Fig. 1. Hypothesis of isotretinoin-induced apoptotic signalling explaining the pharmacological and adverse effects of isotretinoin. After isomerization of isotretinoin to all-trans retinoic acid (ATRA) and ATRA binding to retinoic acid receptor (RAR) the transcription factor FoxO3a is upregulated. At the promoter level FoxO3a induces the expression of tumour necrosis factor-related apoptosis inducing ligand (TRAIL) and FoxO1. TRAIL activates the caspase cascade, resulting in apoptosis. FoxO1 mediates cell cycle arrest via upregulation of the cell cycle inhibitors p21 and p27.

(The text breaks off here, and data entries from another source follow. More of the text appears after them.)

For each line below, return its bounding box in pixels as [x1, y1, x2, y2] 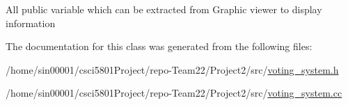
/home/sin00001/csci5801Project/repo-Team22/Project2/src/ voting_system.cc [6, 86, 342, 100]
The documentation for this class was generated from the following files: [6, 39, 313, 54]
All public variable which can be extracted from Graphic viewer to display [6, 2, 322, 16]
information [6, 15, 56, 30]
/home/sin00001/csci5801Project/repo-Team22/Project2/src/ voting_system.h [6, 62, 339, 76]
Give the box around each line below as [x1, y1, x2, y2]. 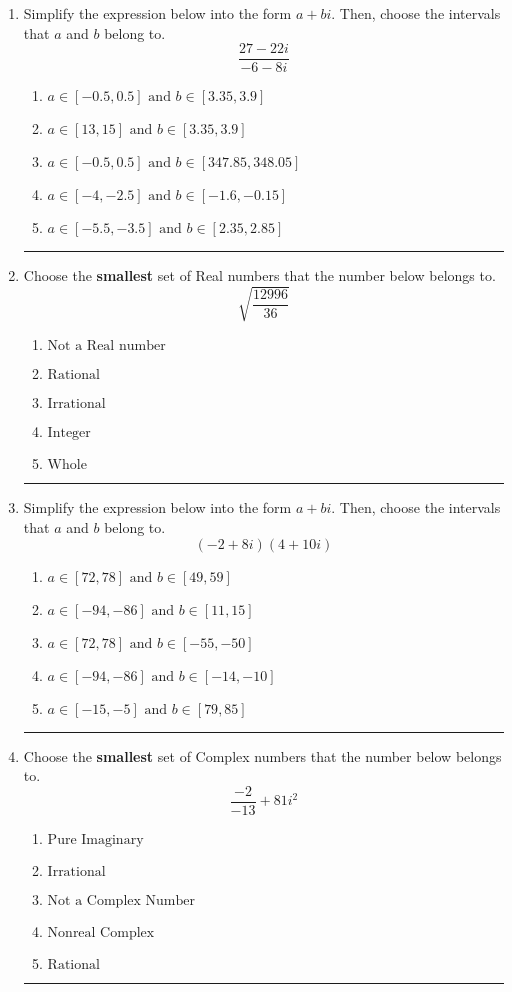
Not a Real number [47, 339, 166, 354]
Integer [47, 426, 91, 441]
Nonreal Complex [47, 925, 155, 940]
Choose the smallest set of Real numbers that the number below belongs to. [23, 265, 496, 286]
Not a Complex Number [47, 893, 195, 908]
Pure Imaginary [47, 832, 144, 847]
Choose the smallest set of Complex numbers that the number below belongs [23, 745, 502, 766]
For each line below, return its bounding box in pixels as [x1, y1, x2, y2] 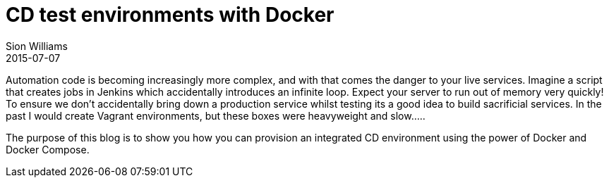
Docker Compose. [6, 143, 90, 156]
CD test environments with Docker [6, 3, 334, 27]
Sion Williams [6, 39, 68, 52]
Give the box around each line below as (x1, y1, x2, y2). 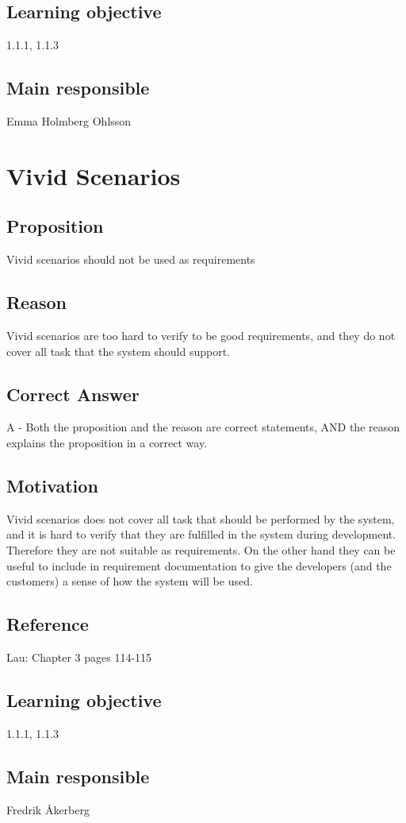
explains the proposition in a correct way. (6, 434, 208, 450)
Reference (6, 612, 89, 636)
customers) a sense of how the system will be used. (6, 573, 253, 589)
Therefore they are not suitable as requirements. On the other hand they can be (6, 541, 396, 558)
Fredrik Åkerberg (6, 801, 90, 817)
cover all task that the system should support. (6, 342, 231, 359)
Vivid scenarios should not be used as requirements (6, 251, 255, 268)
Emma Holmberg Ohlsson (6, 113, 132, 129)
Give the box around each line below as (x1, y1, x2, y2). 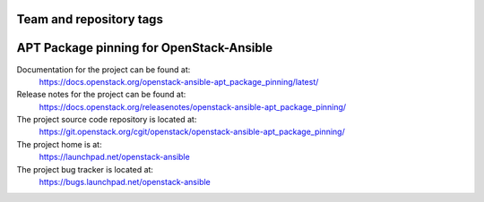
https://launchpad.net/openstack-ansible (39, 152, 190, 163)
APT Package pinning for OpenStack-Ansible (16, 40, 273, 55)
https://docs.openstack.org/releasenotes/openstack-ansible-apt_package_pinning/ (39, 101, 347, 112)
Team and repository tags (16, 12, 163, 27)
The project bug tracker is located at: (16, 164, 154, 174)
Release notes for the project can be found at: (16, 89, 186, 100)
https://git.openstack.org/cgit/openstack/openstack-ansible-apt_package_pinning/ (39, 126, 345, 138)
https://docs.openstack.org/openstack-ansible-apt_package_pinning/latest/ (39, 76, 319, 87)
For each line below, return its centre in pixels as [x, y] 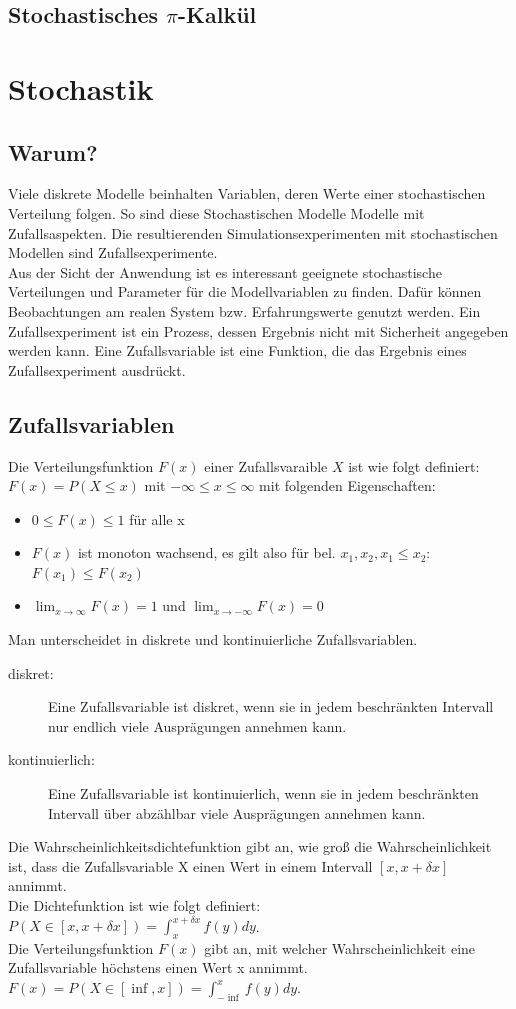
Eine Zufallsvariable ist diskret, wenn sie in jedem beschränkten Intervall [271, 706]
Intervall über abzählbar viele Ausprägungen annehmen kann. [237, 812]
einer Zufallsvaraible [266, 465]
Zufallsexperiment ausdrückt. [97, 369]
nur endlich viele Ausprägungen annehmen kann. [197, 725]
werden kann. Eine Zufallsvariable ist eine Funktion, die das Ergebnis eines [237, 350]
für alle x [157, 518]
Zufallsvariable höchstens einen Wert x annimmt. [158, 967]
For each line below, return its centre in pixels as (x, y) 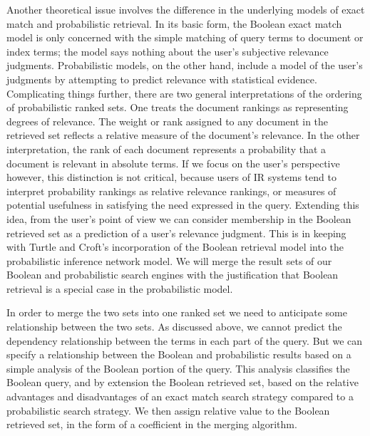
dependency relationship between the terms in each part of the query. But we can (185, 340)
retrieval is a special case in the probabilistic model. (120, 288)
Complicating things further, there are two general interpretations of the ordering (184, 93)
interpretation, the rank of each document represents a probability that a (166, 149)
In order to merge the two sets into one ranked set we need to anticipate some (177, 312)
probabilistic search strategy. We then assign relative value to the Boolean (168, 410)
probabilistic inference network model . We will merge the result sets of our (169, 260)
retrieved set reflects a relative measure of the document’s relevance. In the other (183, 135)
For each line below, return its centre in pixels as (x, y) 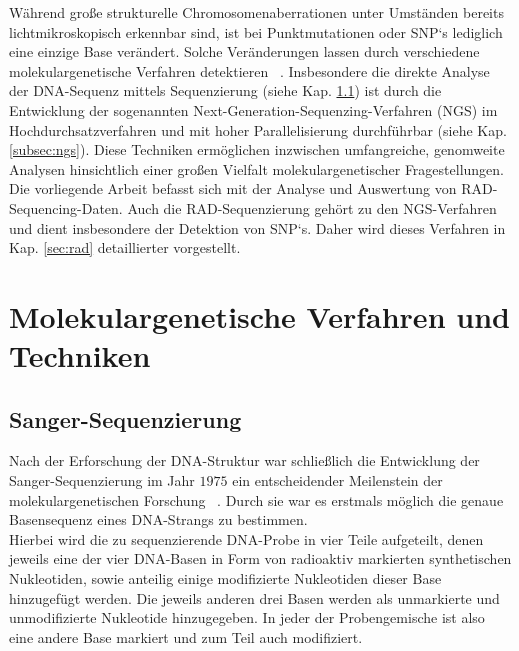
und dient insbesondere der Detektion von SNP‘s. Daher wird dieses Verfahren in (257, 227)
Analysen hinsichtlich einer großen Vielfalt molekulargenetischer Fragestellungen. (256, 168)
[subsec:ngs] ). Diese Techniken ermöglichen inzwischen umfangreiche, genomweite (257, 149)
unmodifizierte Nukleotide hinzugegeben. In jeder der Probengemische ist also (247, 617)
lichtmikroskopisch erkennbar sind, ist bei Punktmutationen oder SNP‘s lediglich (256, 31)
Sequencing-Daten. (66, 207)
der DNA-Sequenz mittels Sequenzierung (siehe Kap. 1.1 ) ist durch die (225, 90)
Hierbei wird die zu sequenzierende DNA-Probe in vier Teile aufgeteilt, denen (246, 538)
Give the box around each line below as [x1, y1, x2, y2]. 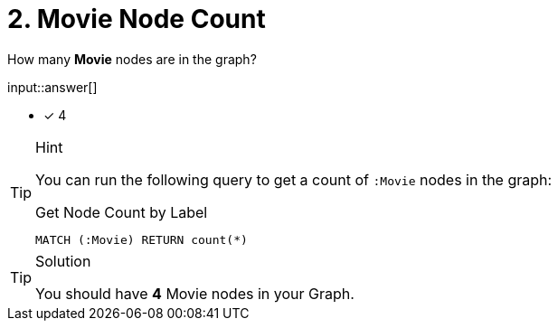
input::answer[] [7, 79, 98, 95]
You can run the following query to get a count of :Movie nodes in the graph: [35, 170, 553, 189]
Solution [35, 251, 91, 270]
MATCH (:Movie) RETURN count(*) [35, 232, 248, 247]
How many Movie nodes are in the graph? [7, 51, 257, 67]
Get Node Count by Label [35, 202, 208, 221]
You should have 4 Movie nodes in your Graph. [35, 284, 355, 303]
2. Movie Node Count [7, 4, 266, 34]
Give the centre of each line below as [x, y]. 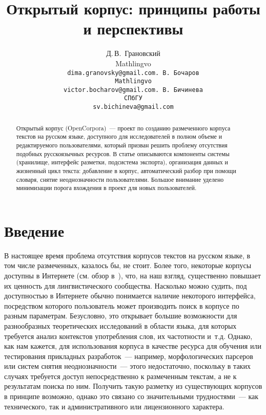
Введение [34, 230]
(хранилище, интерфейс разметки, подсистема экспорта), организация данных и [122, 162]
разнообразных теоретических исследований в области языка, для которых [120, 325]
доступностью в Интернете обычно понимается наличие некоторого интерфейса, [130, 296]
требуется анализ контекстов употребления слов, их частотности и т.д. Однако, [128, 336]
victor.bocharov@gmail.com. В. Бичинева [133, 90]
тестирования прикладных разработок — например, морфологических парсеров [129, 356]
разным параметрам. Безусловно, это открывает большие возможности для [121, 316]
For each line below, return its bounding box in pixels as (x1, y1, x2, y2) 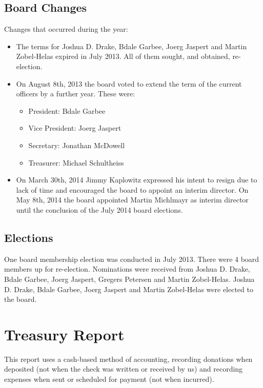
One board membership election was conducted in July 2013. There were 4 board (4, 253, 259, 264)
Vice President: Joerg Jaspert (28, 122, 122, 133)
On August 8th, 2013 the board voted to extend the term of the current (16, 78, 242, 89)
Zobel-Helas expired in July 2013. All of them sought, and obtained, (16, 51, 230, 62)
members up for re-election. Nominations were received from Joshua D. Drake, (4, 263, 250, 274)
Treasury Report (4, 323, 125, 344)
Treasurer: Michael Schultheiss (28, 157, 124, 168)
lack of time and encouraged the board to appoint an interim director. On (16, 184, 249, 195)
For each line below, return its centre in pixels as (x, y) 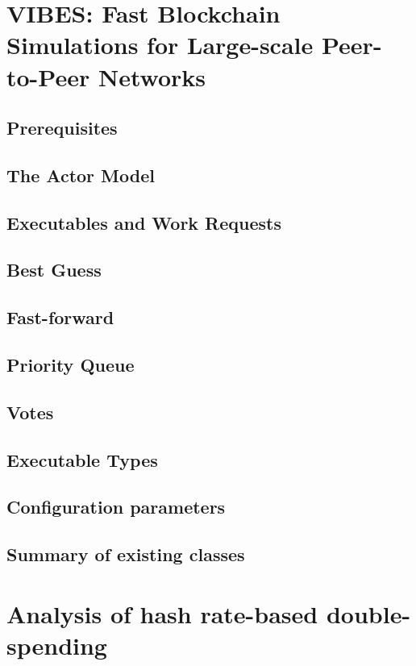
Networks (152, 76)
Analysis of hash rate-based (162, 613)
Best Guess (54, 270)
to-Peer (48, 76)
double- (368, 613)
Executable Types (82, 459)
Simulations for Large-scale (160, 45)
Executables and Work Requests (144, 222)
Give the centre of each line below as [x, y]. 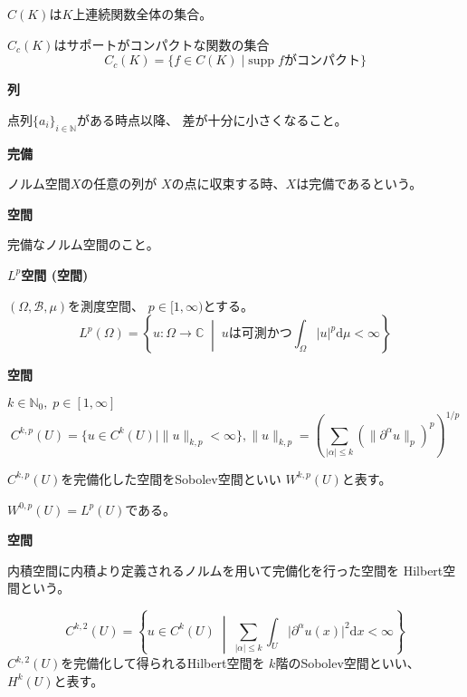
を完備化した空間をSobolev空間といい [171, 478]
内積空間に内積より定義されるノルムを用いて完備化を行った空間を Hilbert [225, 570]
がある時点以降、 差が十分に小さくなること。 [212, 119]
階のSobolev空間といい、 [348, 663]
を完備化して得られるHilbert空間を [163, 663]
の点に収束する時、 [229, 184]
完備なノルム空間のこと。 [83, 244]
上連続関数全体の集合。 [143, 14]
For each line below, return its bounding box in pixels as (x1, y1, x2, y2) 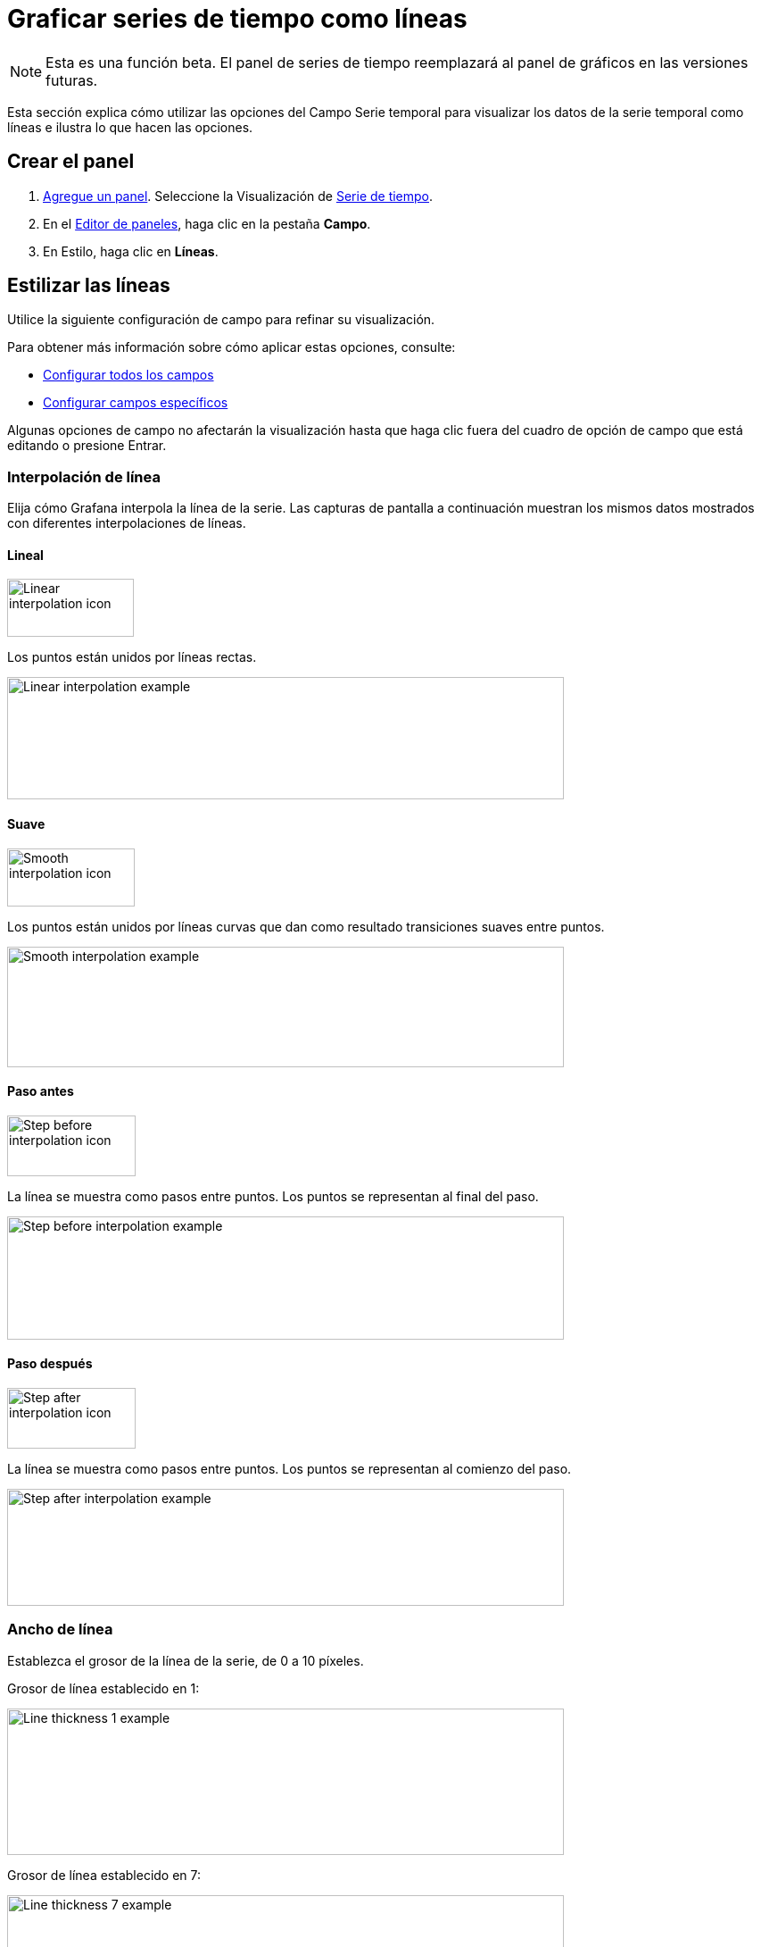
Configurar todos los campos (43, 367, 214, 383)
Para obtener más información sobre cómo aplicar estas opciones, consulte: (7, 339, 456, 355)
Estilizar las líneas (7, 274, 170, 297)
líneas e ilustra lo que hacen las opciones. (7, 119, 253, 135)
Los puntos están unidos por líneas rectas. (7, 649, 257, 665)
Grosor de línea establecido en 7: (7, 1867, 202, 1883)
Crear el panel (7, 150, 135, 173)
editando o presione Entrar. (7, 438, 167, 454)
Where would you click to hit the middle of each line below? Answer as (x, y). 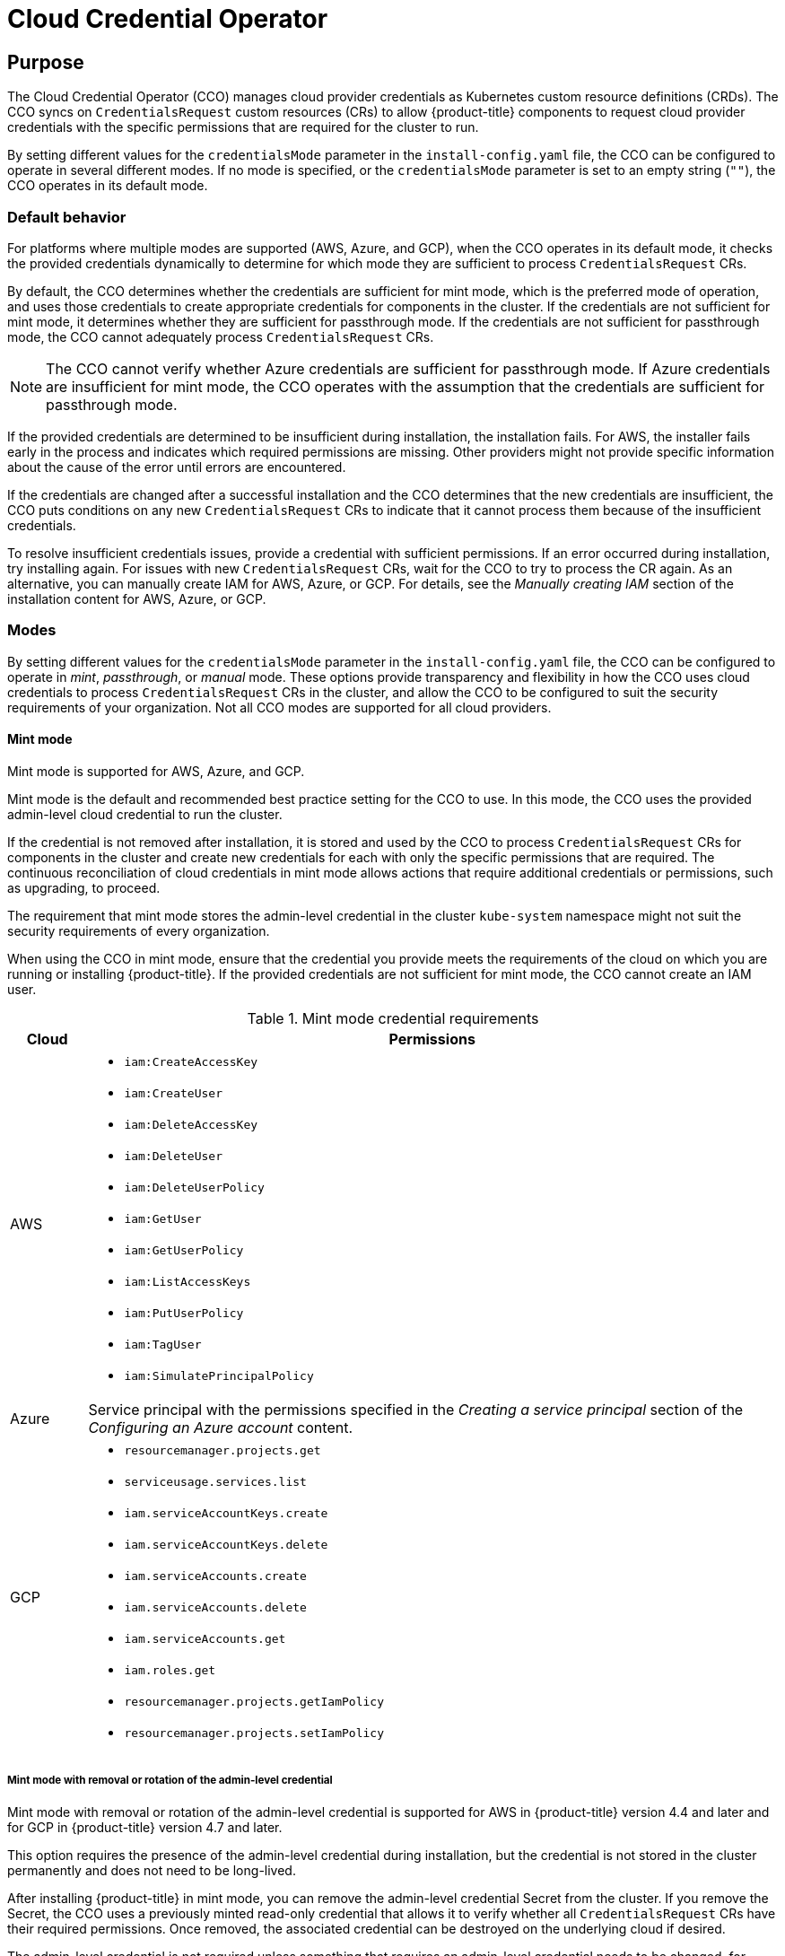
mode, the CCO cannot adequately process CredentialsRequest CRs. (221, 336)
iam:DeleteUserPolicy (194, 1187)
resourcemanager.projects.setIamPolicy (254, 1733)
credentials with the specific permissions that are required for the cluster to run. (243, 127)
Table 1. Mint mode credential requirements (393, 1018)
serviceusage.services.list (215, 1481)
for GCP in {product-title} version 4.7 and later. (145, 1827)
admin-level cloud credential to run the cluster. (145, 814)
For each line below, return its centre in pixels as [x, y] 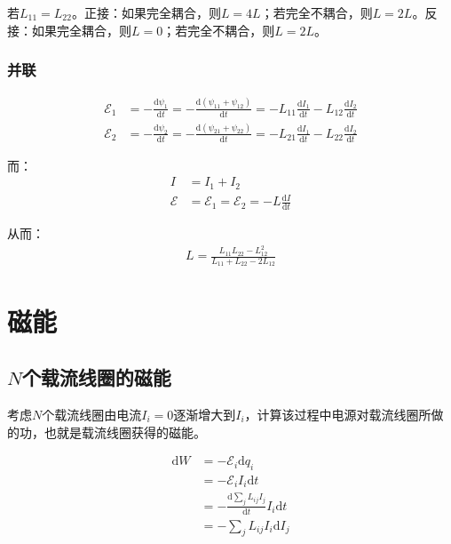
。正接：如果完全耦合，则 [146, 12]
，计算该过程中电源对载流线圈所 [338, 414]
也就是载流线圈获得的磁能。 [125, 432]
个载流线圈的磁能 [96, 377]
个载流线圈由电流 [92, 414]
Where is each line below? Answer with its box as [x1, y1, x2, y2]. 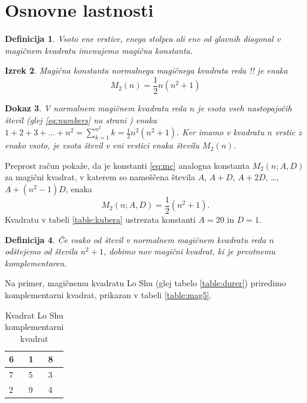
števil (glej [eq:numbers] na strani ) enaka [5, 113, 157, 126]
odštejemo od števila [5, 245, 78, 257]
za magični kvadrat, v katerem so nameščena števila [5, 171, 195, 183]
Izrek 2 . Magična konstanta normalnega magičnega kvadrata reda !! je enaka [5, 64, 288, 77]
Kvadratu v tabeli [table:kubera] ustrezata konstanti [5, 213, 196, 226]
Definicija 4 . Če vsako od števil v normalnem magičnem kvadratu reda [5, 233, 266, 246]
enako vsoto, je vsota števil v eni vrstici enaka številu [5, 139, 200, 151]
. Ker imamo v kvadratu [177, 126, 265, 138]

FoxOs also play a critical role in the expression of the pro-apoptotic IGF-binding protein-3 (IGFBP3) (26), which acts as a nuclear transcription factor (27). Treatment with isotretinoin significantly increased IGFBP3 in sebocytes (10). Nuclear IGFBP3 interacts with retinoid X receptor-α (RXRα) and retinoic acid receptor-α (RARα) and thereby interferes with the formation of RXR:RAR heterodimers (28). The RXR-IGFBP3 interaction modulates the transcriptional activity of RXRα and is essential for mediating the effects of IGFBP3 on apoptosis (29). FoxO-dependent induction of nuclear IGFBP3 with consecutive activation of RARα may enhance the expression of pro-apoptotic NGAL (30), whose expression at the promoter level is regulated via RARα and RXRα (10). Thus, there is substantial evidence that isotretinoin increases the expression of the pro-apoptotic FoxO proteins, TRAIL, IGFBP3 and NGAL.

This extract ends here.